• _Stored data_
▬▬▬▬▬▬▬▬▬▬
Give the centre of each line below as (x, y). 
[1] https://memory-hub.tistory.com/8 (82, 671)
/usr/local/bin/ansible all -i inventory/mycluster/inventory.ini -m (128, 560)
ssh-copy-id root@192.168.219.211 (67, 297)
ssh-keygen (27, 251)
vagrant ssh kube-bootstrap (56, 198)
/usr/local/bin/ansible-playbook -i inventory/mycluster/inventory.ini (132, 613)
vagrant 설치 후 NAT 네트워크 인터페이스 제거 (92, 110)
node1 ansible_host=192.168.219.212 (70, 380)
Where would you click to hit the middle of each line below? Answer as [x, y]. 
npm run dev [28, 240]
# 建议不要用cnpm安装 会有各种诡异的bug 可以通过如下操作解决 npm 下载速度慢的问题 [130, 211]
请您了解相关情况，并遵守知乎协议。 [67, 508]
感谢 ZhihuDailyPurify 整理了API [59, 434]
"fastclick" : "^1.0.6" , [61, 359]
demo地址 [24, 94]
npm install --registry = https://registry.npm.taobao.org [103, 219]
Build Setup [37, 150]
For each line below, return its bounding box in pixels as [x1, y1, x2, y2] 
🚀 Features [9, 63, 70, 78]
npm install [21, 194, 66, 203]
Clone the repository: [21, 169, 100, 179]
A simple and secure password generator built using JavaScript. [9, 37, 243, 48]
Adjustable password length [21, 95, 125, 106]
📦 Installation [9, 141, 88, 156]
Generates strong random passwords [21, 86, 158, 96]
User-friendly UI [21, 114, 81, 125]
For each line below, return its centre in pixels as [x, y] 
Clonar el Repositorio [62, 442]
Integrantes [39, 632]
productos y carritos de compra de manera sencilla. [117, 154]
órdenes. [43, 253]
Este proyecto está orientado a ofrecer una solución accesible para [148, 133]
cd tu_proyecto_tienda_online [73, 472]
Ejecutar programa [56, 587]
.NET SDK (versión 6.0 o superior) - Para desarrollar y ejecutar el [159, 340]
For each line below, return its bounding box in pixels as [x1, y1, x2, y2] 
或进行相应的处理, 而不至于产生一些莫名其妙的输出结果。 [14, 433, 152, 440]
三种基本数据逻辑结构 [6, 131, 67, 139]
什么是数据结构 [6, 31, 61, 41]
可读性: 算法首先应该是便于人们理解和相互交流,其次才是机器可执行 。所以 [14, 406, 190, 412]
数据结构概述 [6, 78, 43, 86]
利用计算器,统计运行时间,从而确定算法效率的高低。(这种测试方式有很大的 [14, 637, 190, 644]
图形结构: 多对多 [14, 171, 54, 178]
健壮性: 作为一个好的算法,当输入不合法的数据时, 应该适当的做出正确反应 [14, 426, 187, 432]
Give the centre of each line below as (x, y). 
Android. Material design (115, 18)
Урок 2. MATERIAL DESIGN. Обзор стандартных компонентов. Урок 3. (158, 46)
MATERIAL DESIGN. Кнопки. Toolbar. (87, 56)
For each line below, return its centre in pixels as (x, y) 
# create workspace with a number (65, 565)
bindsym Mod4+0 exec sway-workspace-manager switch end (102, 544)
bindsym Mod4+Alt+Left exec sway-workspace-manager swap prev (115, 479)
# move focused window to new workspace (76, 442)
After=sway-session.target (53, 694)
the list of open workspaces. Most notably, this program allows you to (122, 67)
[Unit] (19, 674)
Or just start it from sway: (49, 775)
▬▬▬▬▬▬▬▬▬▬
• _Directions_
All the records, from the first line to the last: repeat them exactly.

• _Answer to this exercise_
Give the centre of each line below as (x, y). 
[1] https://memory-hub.tistory.com/8 (82, 671)
/usr/local/bin/ansible all -i inventory/mycluster/inventory.ini -m (128, 560)
ssh-copy-id root@192.168.219.211 (67, 297)
ssh-keygen (27, 251)
vagrant ssh kube-bootstrap (56, 198)
/usr/local/bin/ansible-playbook -i inventory/mycluster/inventory.ini (132, 613)
vagrant 설치 후 NAT 네트워크 인터페이스 제거 (92, 110)
node1 ansible_host=192.168.219.212 (70, 380)
Where would you click to hit the middle of each line below? Answer as [x, y]. 
npm run dev [28, 240]
# 建议不要用cnpm安装 会有各种诡异的bug 可以通过如下操作解决 npm 下载速度慢的问题 [130, 211]
请您了解相关情况，并遵守知乎协议。 [67, 508]
感谢 ZhihuDailyPurify 整理了API [59, 434]
"fastclick" : "^1.0.6" , [61, 359]
demo地址 [24, 94]
npm install --registry = https://registry.npm.taobao.org [103, 219]
Build Setup [37, 150]
For each line below, return its bounding box in pixels as [x1, y1, x2, y2] 
🚀 Features [9, 63, 70, 78]
npm install [21, 194, 66, 203]
Clone the repository: [21, 169, 100, 179]
A simple and secure password generator built using JavaScript. [9, 37, 243, 48]
Adjustable password length [21, 95, 125, 106]
📦 Installation [9, 141, 88, 156]
Generates strong random passwords [21, 86, 158, 96]
User-friendly UI [21, 114, 81, 125]
For each line below, return its centre in pixels as [x, y] 
Clonar el Repositorio [62, 442]
Integrantes [39, 632]
productos y carritos de compra de manera sencilla. [117, 154]
órdenes. [43, 253]
Este proyecto está orientado a ofrecer una solución accesible para [148, 133]
cd tu_proyecto_tienda_online [73, 472]
Ejecutar programa [56, 587]
.NET SDK (versión 6.0 o superior) - Para desarrollar y ejecutar el [159, 340]
For each line below, return its bounding box in pixels as [x1, y1, x2, y2] 
或进行相应的处理, 而不至于产生一些莫名其妙的输出结果。 [14, 433, 152, 440]
三种基本数据逻辑结构 [6, 131, 67, 139]
什么是数据结构 [6, 31, 61, 41]
可读性: 算法首先应该是便于人们理解和相互交流,其次才是机器可执行 。所以 [14, 406, 190, 412]
数据结构概述 [6, 78, 43, 86]
利用计算器,统计运行时间,从而确定算法效率的高低。(这种测试方式有很大的 [14, 637, 190, 644]
图形结构: 多对多 [14, 171, 54, 178]
健壮性: 作为一个好的算法,当输入不合法的数据时, 应该适当的做出正确反应 [14, 426, 187, 432]
Give the centre of each line below as (x, y). 
Android. Material design (115, 18)
Урок 2. MATERIAL DESIGN. Обзор стандартных компонентов. Урок 3. (158, 46)
MATERIAL DESIGN. Кнопки. Toolbar. (87, 56)
For each line below, return its centre in pixels as (x, y) 
# create workspace with a number (65, 565)
bindsym Mod4+0 exec sway-workspace-manager switch end (102, 544)
bindsym Mod4+Alt+Left exec sway-workspace-manager swap prev (115, 479)
# move focused window to new workspace (76, 442)
After=sway-session.target (53, 694)
the list of open workspaces. Most notably, this program allows you to (122, 67)
[Unit] (19, 674)
Or just start it from sway: (49, 775)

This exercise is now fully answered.